AlphaFold can re-use MSAs (multiple sequence alignments) for the same sequence via --use_precomputed_msas=true option; this can be useful for trying different AlphaFold parameters. This option assumes that the directory structure generated by the first AlphaFold run in the output directory exists and that the protein sequence is the same.

**Seed:**

By default the multimer system will run 5 seeds per model (25 total predictions) for a small drop in accuracy you may wish to run a single seed per model. This can be done via the `--num_multimer_predictions_per_model` flag, e.g. set it to `--num_multimer_predictions_per_model=1` to run a single seed per model.

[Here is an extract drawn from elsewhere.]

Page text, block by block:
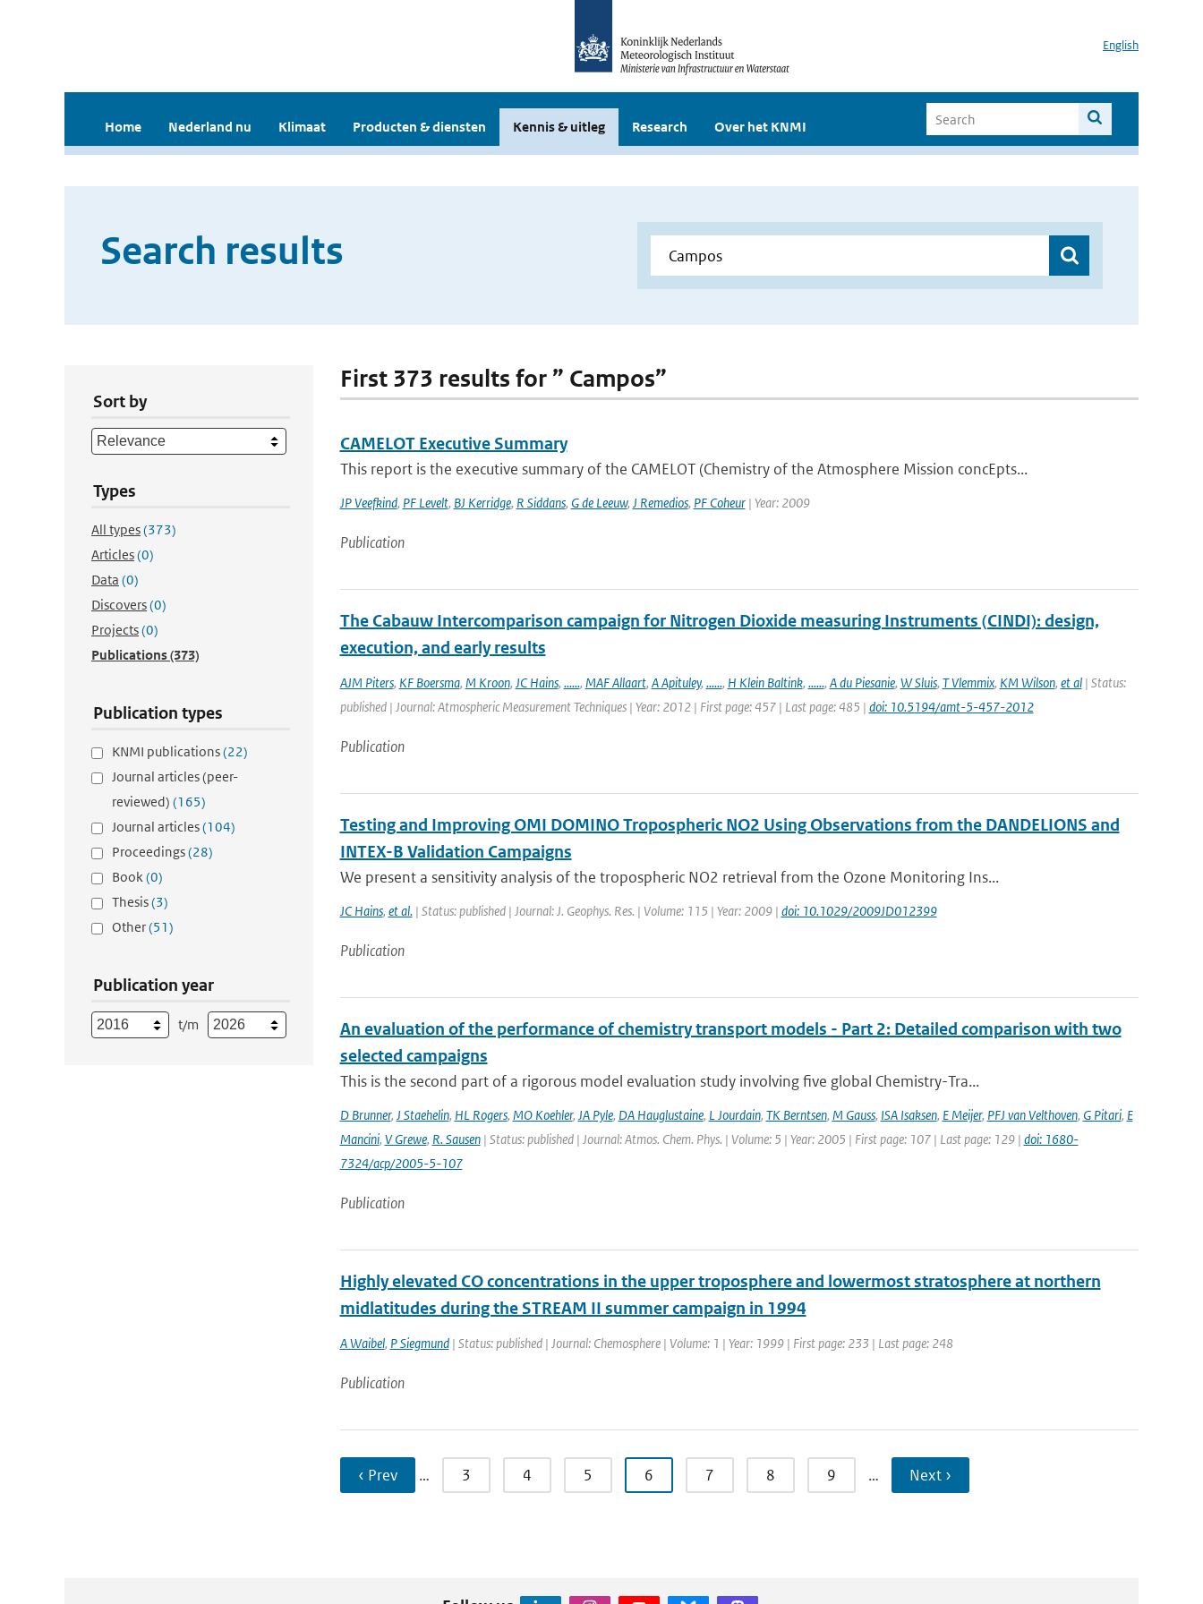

Now we can save the script into the job file:

In [None]:
job_name = "structbio_multimer.sh"
job_path = os.path.join("./input", job_name)

print("Saving job file in", job_path)

with open(job_path, "w") as file_handler:
    file_handler.write(prediction_job)

print("Job file saved in", job_path)

### About Slurm jobs in Hydra

Slurm provides a complete toolbox to manage and control your jobs. Some of them carry out common tasks: 

- submitting job scripts to the queue (`sbatch`)
- printing information about the queue (`mysqueue`)

Jobs are descripted using Bash files with these header options:

- `--job-name=job_name` : Set job name to job_name
- `--time=DD-HH:MM:SS`: Define the time limit
- `--mail-type=BEGIN|END|FAIL|REQUEUE|ALL`: Conditions for sending alerts by email
- `--partition=cluster_type`: Request a cluster


More information: https://hpc.vub.be/docs/job-submission/

## Job enqueueing

The job is submitted using the command `sbatch` followed by the name of our job file. You will receive a job identifier as output.

In [None]:
import subprocess

print("Submitting job file saved in", job_path)

process = subprocess.Popen(['sbatch', job_path],
                     stdout=subprocess.PIPE,
                     stderr=subprocess.PIPE)

stdout, stderr = process.communicate()
return_code    = process.poll()

print(f"stdout (exit code={return_code}):")
for line in stdout.decode().split("\n"):
    print(line)

print(f"stderr (exit code={return_code}):")
for line in stderr.decode().split("\n"):
    print(line)

### Query the queue status
The command to run is `mysqueue`. While the job is running you could visualize the SLURM logs inside the `slurm-JOBID.out` file:

- Cat command: View the full content of the file. `cat slurm-JOBID.out`
- Tail command: View the last lines of the file. `tail -f slurm-JOBID.out` (with `-f` the command will follow the output automatically).

In [None]:
import subprocess

process = subprocess.Popen(['mysqueue'],
                     stdout=subprocess.PIPE,
                     stderr=subprocess.PIPE)

stdout, stderr = process.communicate()
return_code    = process.poll()

print(f"stdout (exit code={return_code}):")
for line in stdout.decode().split("\n"):
    print(line)

print(f"stderr (exit code={return_code}):")
for line in stderr.decode().split("\n"):
    print(line)

We are ready to continue working on the next Jupyter Notebook!